* _YOUR OBJECTIVE_
Would you return exactly the lines from the top of the data below through the one containing "Role : Projek", leaving out the pictures?

[Records from a dataset]
____
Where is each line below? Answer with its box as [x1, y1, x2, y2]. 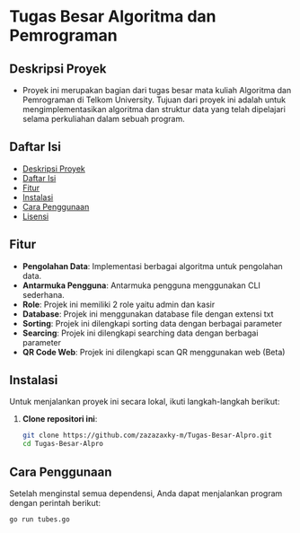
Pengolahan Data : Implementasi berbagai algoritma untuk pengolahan [22, 260, 283, 271]
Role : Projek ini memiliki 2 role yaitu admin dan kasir [22, 299, 216, 310]
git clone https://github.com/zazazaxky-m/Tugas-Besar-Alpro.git [22, 431, 272, 441]
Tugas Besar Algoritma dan [9, 6, 216, 27]
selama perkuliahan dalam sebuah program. [22, 114, 186, 124]
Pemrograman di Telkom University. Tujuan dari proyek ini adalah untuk [22, 94, 287, 105]
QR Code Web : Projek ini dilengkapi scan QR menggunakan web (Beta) [22, 346, 286, 357]
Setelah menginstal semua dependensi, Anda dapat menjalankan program [9, 488, 283, 499]
____
* _THE ANSWER_
Where is each line below? Answer with its box as [x1, y1, x2, y2]. 
Pengolahan Data : Implementasi berbagai algoritma untuk pengolahan [22, 260, 283, 271]
Role : Projek ini memiliki 2 role yaitu admin dan kasir [22, 299, 216, 310]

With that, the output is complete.